The party is closely associated with postal worker Olivier Besancenot, the main spokesman of the former strongest far left party, the Revolutionary Communist League (LCR). In March 2011,  and  were elected the main spokespersons of the NPA. In May 2012, Myriam Martin supported the candidate of the Left Front, Jean-Luc Mélenchon in the 2012 presidential election against the candidate of the NPA, a worker and union activist at Ford's car plant in Bordeaux Philippe Poutou, who came eighth in the first round with 411,160 votes, 1.15% of the total votes. She left the NPA in July 2012.

Founding conference 
At the founding conference (6 to 8 February 2009), 630 delegates voted on a series of documents, which had gone through a long process of amendment and re-amendment in local and regional assemblies.

 The first document "Founding principles" detailed the party's analysis of the impasse of capitalism and the need for both mass mobilization, and, in the long term, the overthrowing of existing institutions.
 The second document was the provisional rulebook, which will remain in effect until the next conference.
 The third document was the Perspectives document, which attempted to set out priorities for the year ahead, and key demands to be pushed for in the immediate future.
 Finally, a document on the European elections expressed the attitude of the party towards the June European elections.
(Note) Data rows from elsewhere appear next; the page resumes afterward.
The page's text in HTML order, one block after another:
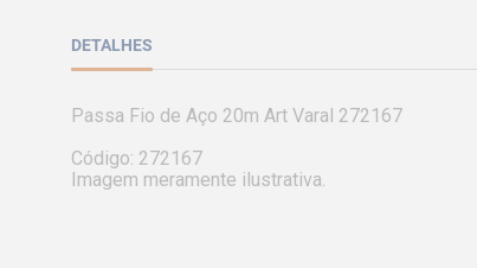
DETALHES
Passa Fio de Aço 20m Art Varal 272167
Código: 272167
Imagem meramente ilustrativa.
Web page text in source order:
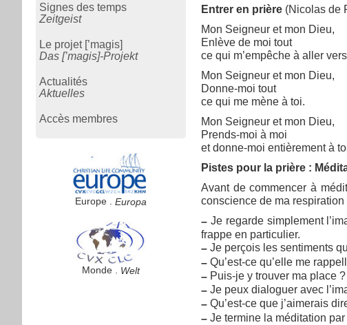
Signes des temps
Zeitgeist
Le projet [’magis]
Das [’magis]-Projekt
Actualités
Aktuelles
Accès membres
Europe . Europa
Monde . Welt
Entrer en prière (Nicolas de
Mon Seigneur et mon Dieu,
Enlève de moi tout
ce qui m’empêche à aller
Mon Seigneur et mon Dieu,
Donne-moi tout
ce qui me mène à toi.
Mon Seigneur et mon Dieu,
Prends-moi à moi
et donne-moi entièrement à
Pistes pour la prière :
Avant de commencer à
conscience de ma
– Je regarde simplement
frappe en particulier.
– Je perçois les sentiments
– Qu’est-ce qu’elle me
– Puis-je y trouver ma place ?
– Je peux dialoguer avec
– Qu’est-ce que j’aimerais
– Je termine la méditation
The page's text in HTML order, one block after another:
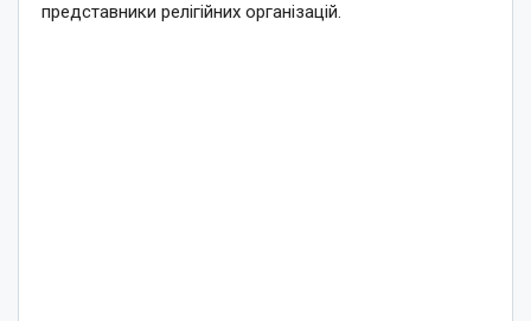
представники релігійних організацій.
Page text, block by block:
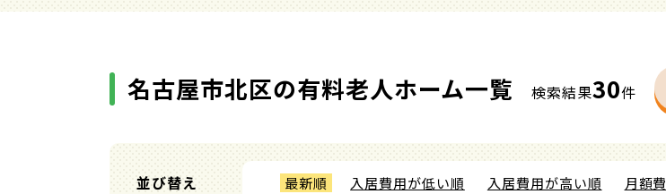
名古屋市北区の有料老人ホーム一覧 検索結果30件
並び替え 最新順 入居費用が低い順 入居費用が高い順 月額
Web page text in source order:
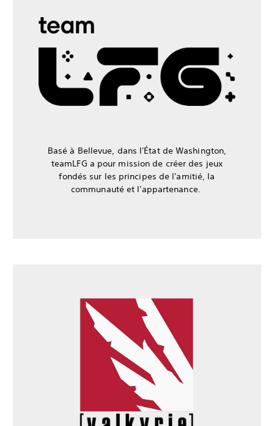
Basé à Bellevue, dans l'État de Washington,
teamLFG a pour mission de créer des jeux
fondés sur les principes de l'amitié, la
communauté et l'appartenance.

A number of contentious issues within the party, especially those relating to secularism, religion, and Islamophobia, were left open for further debate, leading to a number of difficulties and a tendency to devote considerable time and energy on internal debates, rather than activity. The party's name was originally intended to be temporary; a vote on the name was held at the founding congress, where NPA won over "Revolutionary Anticapitalist Party" (Parti anticapitaliste révolutionnaire) with 53% of the vote.

Structure 
Besancenot has stated that it has no single leader and is instead run collectively, being represented by elected spokespersons. The basic structure of the party is the local committee, which organises local activities. A National Political Council decides on general policy. Delegates to the Council are elected at the congress on a proportional basis, ensuring the representation of different tendencies or platforms.

Ideology 

The party's stated aim is to "build a new socialist, democratic perspective for the twenty-first century".
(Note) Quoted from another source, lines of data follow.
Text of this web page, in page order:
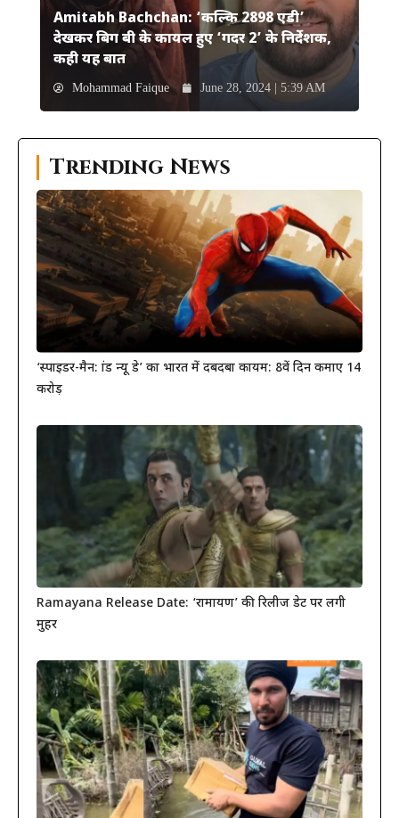
Amitabh Bachchan: ‘कल्कि 2898 एडी’
देखकर बिग बी के कायल हुए ‘गदर 2’ के निर्देशक,
कही यह बात
Mohammad Faique June 28, 2024 | 5:39 AM
Trending News
‘स्पाइडर-मैन: ब्रांड न्यू डे’ का भारत में दबदबा कायम: 8वें दिन कमाए 14
करोड़
Ramayana Release Date: ‘रामायण’ की रिलीज डेट पर लगी
मुहर

Olivier Besancenot has said that the party will be "the left that leads anticapitalist, internationalist, antiracist, ecologist, feminist struggles, opposing all forms of discrimination". The LCR's distinctive identification with Trotskyism was not continued by the NPA. Unlike in previous LCR documents, although feminism is very present, patriarchy theory is not mentioned. Such issues as the withdrawal of French troops from Afghanistan, a rise in the minimum wage and public services, however, are accepted by all members of the NPA.

The party's candidate for the 2022 French presidential election, Philippe Poutou, said in an interview for Franceinfo that he would amnesty all "political prisoners" if elected, such as members of the FLNC and ETA, and condemned France's "colonial attitude" in both Corsica and The Basque Country.

Alliances and splits 
Debate continues within the NPA about what sort of alliances with other groups are acceptable. The majority of militants emphasize the dangers of allying with forces which are likely to end up in joint local or national governments with the Socialist Party (PS). A minority believes there is work to be done in wide alliances with antiliberal parties of the left, such as the Party of the Left (PG).
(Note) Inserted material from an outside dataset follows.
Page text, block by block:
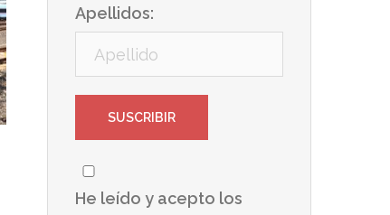
Apellidos:
He leído y acepto los

In January 2009, the NPA signed a joint declaration with several other parties of the left, calling for the building of the 29 January national strike. A minority (16%) claimed that such unity in the strike movements means sufficient basis can be found for joint slates at the European elections, while the majority made a sharp distinction between alliances for social movements and electoral alliances. The party received 4.98% of the vote in the European election. Discussions were held in the course of 2009 with other parties to the left of the PS, concerning the possibility of joint slates for the regional elections in 2010. Finally, the NPA presented independent lists in a majority of regions, but joined the Left Front in three regions, and the Left Party in two others.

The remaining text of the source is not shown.